## [What to work on]
Output, word for word, the lines of this listing that fall between the line with "[image: figures.gen/agc_transient] (48, 81, 292, 96)" and the line with "Basic usage: (8, 46, 83, 67)", counting both of those lines, and no others.
*** Records provided ***
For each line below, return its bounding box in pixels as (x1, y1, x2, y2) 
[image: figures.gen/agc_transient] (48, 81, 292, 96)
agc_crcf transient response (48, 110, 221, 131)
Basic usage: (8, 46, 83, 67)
*** End of Records provided ***
*** Records provided ***
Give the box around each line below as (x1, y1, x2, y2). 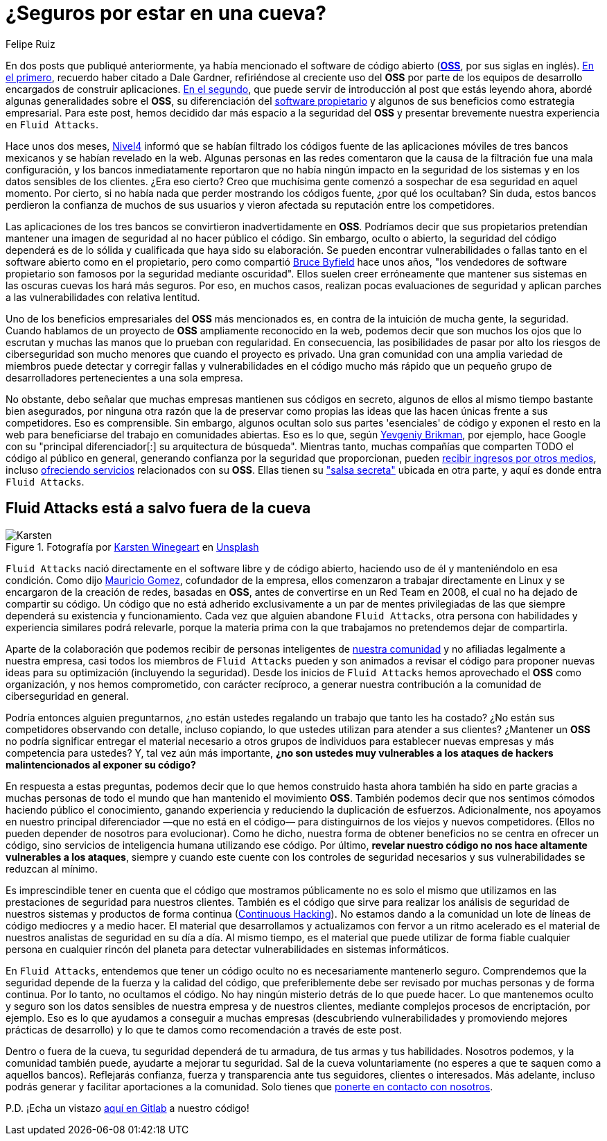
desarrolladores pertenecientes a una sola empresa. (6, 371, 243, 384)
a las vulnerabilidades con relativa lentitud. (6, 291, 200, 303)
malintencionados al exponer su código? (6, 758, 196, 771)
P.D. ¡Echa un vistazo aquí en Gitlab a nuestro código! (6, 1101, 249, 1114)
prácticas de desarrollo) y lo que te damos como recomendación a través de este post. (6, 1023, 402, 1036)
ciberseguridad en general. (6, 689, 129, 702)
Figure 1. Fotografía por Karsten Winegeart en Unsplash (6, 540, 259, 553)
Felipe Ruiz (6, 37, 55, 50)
*** End of Records provided ***
## [Written answer]
[image: figures.gen/agc_transient] (48, 81, 292, 96)
agc_crcf transient response (48, 110, 221, 131)
Basic usage: (8, 46, 83, 67)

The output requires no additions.